Work to be completed → Below this line are records; write out exactly the lines from the one containing "and water impact of their facilities." through the one containing "Science. Snyder studies", with the pictures left out.

Input data →
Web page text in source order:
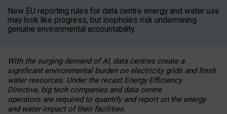
New EU reporting rules for data centre energy and water use
may look like progress, but loopholes risk undermining
genuine environmental accountability.
With the surging demand of AI, data centres create a
significant environmental burden on electricity grids and fresh
water resources. Under the recast Energy Efficiency
Directive, big tech companies and data centre
operators are required to quantify and report on the energy
and water impact of their facilities.
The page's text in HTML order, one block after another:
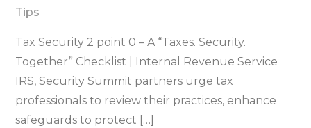
Tips
Tax Security 2 point 0 – A “Taxes. Security.
Together” Checklist | Internal Revenue Service
IRS, Security Summit partners urge tax
professionals to review their practices, enhance
safeguards to protect […]
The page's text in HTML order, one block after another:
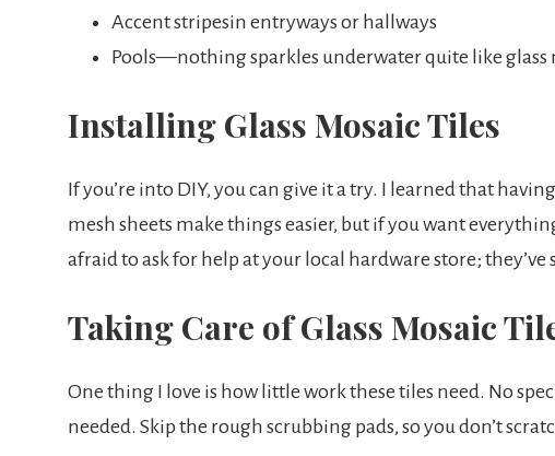
Accent stripesin entryways or hallways
Pools—nothing sparkles underwater quite like glass
Installing Glass Mosaic Tiles
If you’re into DIY, you can give it a try. I learned that
mesh sheets make things easier, but if you want
afraid to ask for help at your local hardware store; they’ve
Taking Care of Glass Mosaic
One thing I love is how little work these tiles need. No
needed. Skip the rough scrubbing pads, so you don’t
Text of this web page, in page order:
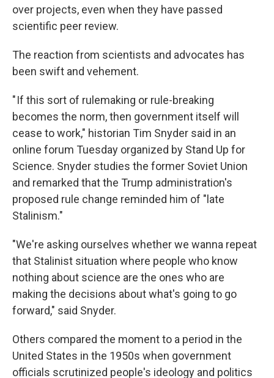
over projects, even when they have passed
scientific peer review.
The reaction from scientists and advocates has
been swift and vehement.
" If this sort of rulemaking or rule-breaking
becomes the norm, then government itself will
cease to work," historian Tim Snyder said in an
online forum Tuesday organized by Stand Up for
Science. Snyder studies the former Soviet Union
and remarked that the Trump administration's
proposed rule change reminded him of "late
Stalinism."
"We're asking ourselves whether we wanna repeat
that Stalinist situation where people who know
nothing about science are the ones who are
making the decisions about what's going to go
forward," said Snyder.
Others compared the moment to a period in the
United States in the 1950s when government
officials scrutinized people's ideology and politics
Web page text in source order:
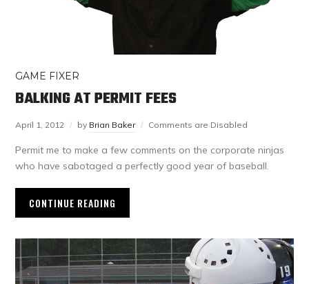
GAME FIXER
BALKING AT PERMIT FEES
April 1, 2012 by Brian Baker Comments are Disabled
Permit me to make a few comments on the corporate ninjas
who have sabotaged a perfectly good year of baseball.
CONTINUE READING
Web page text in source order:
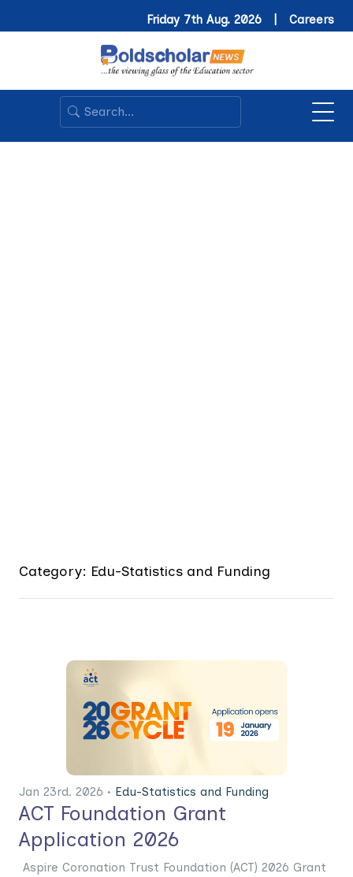
Friday 7th Aug. 2026 | Careers
Category: Edu-Statistics and Funding
Jan 23rd. 2026 • Edu-Statistics and Funding
ACT Foundation Grant
Application 2026
Aspire Coronation Trust Foundation (ACT) 2026 Grant
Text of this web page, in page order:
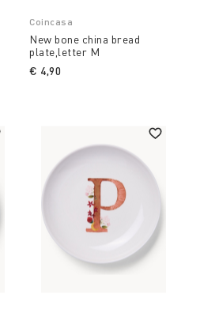
Coincasa
New bone china bread
plate,letter M
€ 4,90
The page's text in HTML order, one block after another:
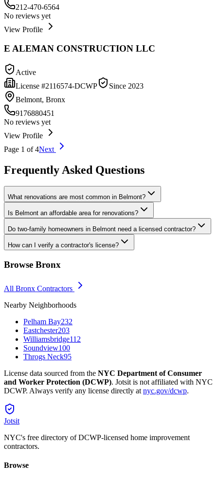
212-470-6564
No reviews yet
View Profile
E ALEMAN CONSTRUCTION LLC
Active
License #2116574-DCWP Since 2023
Belmont, Bronx
9176880451
No reviews yet
View Profile
Page 1 of4Next
Frequently Asked Questions
What renovations are most common in Belmont?
Is Belmont an affordable area for renovations?
Do two-family homeowners in Belmont need a licensed contractor?
How can I verify a contractor's license?
Browse Bronx
All Bronx Contractors
Nearby Neighborhoods
Pelham Bay232
Eastchester203
Williamsbridge112
Soundview100
Throgs Neck95
License data sourced from the NYC Department of Consumer
and Worker Protection (DCWP). Jotsit is not affiliated with NYC
DCWP. Always verify any license directly at nyc.gov/dcwp.
Jotsit
NYC's free directory of DCWP-licensed home improvement
contractors.
Browse
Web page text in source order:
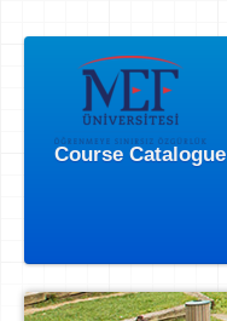
Course Catalogue
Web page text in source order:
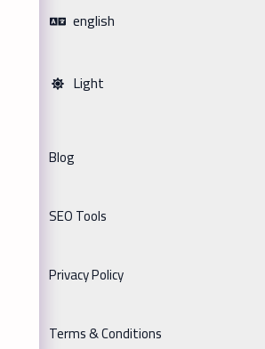
english
Light
Blog
SEO Tools
Privacy Policy
Terms & Conditions
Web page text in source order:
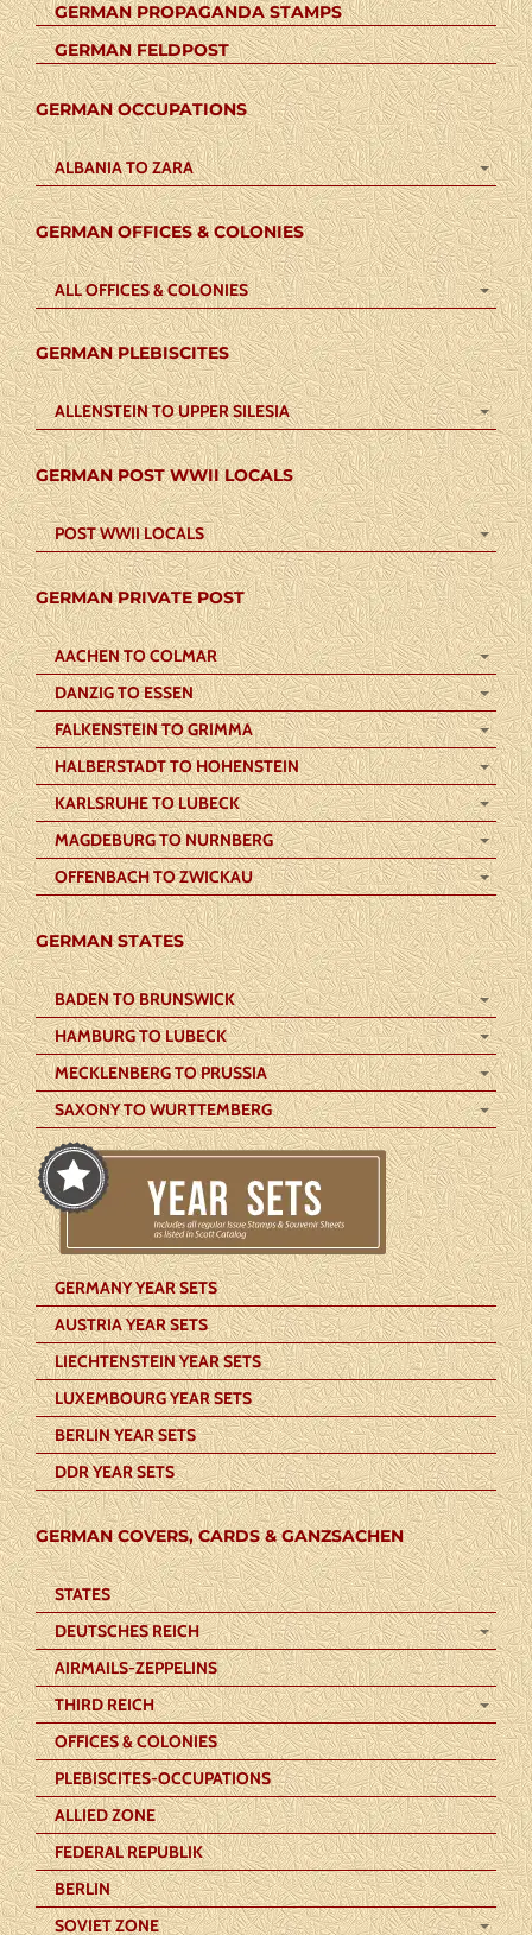
GERMAN PROPAGANDA STAMPS
GERMAN FELDPOST
GERMAN OCCUPATIONS
ALBANIA TO ZARA
GERMAN OFFICES & COLONIES
ALL OFFICES & COLONIES
GERMAN PLEBISCITES
ALLENSTEIN TO UPPER SILESIA
GERMAN POST WWII LOCALS
POST WWII LOCALS
GERMAN PRIVATE POST
AACHEN TO COLMAR
DANZIG TO ESSEN
FALKENSTEIN TO GRIMMA
HALBERSTADT TO HOHENSTEIN
KARLSRUHE TO LUBECK
MAGDEBURG TO NURNBERG
OFFENBACH TO ZWICKAU
GERMAN STATES
BADEN TO BRUNSWICK
HAMBURG TO LUBECK
MECKLENBERG TO PRUSSIA
SAXONY TO WURTTEMBERG
GERMANY YEAR SETS
AUSTRIA YEAR SETS
LIECHTENSTEIN YEAR SETS
LUXEMBOURG YEAR SETS
BERLIN YEAR SETS
DDR YEAR SETS
GERMAN COVERS, CARDS & GANZSACHEN
STATES
DEUTSCHES REICH
AIRMAILS-ZEPPELINS
THIRD REICH
OFFICES & COLONIES
PLEBISCITES-OCCUPATIONS
ALLIED ZONE
FEDERAL REPUBLIK
BERLIN
SOVIET ZONE

Reply →
and water impact of their facilities.
The page's text in HTML order, one block after another:
Tips
Tax Security 2 point 0 – A “Taxes. Security.
Together” Checklist | Internal Revenue Service
IRS, Security Summit partners urge tax
professionals to review their practices, enhance
safeguards to protect […]
The page's text in HTML order, one block after another:
Accent stripesin entryways or hallways
Pools—nothing sparkles underwater quite like glass
Installing Glass Mosaic Tiles
If you’re into DIY, you can give it a try. I learned that
mesh sheets make things easier, but if you want
afraid to ask for help at your local hardware store; they’ve
Taking Care of Glass Mosaic
One thing I love is how little work these tiles need. No
needed. Skip the rough scrubbing pads, so you don’t
Text of this web page, in page order:
over projects, even when they have passed
scientific peer review.
The reaction from scientists and advocates has
been swift and vehement.
" If this sort of rulemaking or rule-breaking
becomes the norm, then government itself will
cease to work," historian Tim Snyder said in an
online forum Tuesday organized by Stand Up for
Science. Snyder studies the former Soviet Union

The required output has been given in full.